= Activity =
All of the data below should be copied exactly as it stands.

==== Exercise materials

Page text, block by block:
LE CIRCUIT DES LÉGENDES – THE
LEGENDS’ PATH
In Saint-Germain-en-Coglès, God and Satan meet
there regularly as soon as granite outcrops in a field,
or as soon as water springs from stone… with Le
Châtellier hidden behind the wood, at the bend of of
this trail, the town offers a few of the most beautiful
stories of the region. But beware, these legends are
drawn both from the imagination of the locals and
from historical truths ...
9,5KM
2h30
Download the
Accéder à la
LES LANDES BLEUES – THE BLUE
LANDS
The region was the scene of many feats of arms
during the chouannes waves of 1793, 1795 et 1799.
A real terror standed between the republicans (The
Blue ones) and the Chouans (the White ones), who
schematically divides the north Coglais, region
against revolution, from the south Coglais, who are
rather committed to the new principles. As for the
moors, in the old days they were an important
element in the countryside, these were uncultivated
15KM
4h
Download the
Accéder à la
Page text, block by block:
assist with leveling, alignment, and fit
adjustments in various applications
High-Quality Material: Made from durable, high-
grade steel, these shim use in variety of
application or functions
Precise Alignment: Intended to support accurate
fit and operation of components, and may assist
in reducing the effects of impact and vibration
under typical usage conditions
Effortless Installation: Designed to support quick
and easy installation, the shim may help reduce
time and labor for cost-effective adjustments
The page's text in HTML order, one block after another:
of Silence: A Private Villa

========

= Reply =
Page text, block by block:
LE CIRCUIT DES LÉGENDES – THE
LEGENDS’ PATH
In Saint-Germain-en-Coglès, God and Satan meet
there regularly as soon as granite outcrops in a field,
or as soon as water springs from stone… with Le
Châtellier hidden behind the wood, at the bend of of
this trail, the town offers a few of the most beautiful
stories of the region. But beware, these legends are
drawn both from the imagination of the locals and
from historical truths ...
9,5KM
2h30
Download the
Accéder à la
LES LANDES BLEUES – THE BLUE
LANDS
The region was the scene of many feats of arms
during the chouannes waves of 1793, 1795 et 1799.
A real terror standed between the republicans (The
Blue ones) and the Chouans (the White ones), who
schematically divides the north Coglais, region
against revolution, from the south Coglais, who are
rather committed to the new principles. As for the
moors, in the old days they were an important
element in the countryside, these were uncultivated
15KM
4h
Download the
Accéder à la
Page text, block by block:
assist with leveling, alignment, and fit
adjustments in various applications
High-Quality Material: Made from durable, high-
grade steel, these shim use in variety of
application or functions
Precise Alignment: Intended to support accurate
fit and operation of components, and may assist
in reducing the effects of impact and vibration
under typical usage conditions
Effortless Installation: Designed to support quick
and easy installation, the shim may help reduce
time and labor for cost-effective adjustments
The page's text in HTML order, one block after another:
of Silence: A Private Villa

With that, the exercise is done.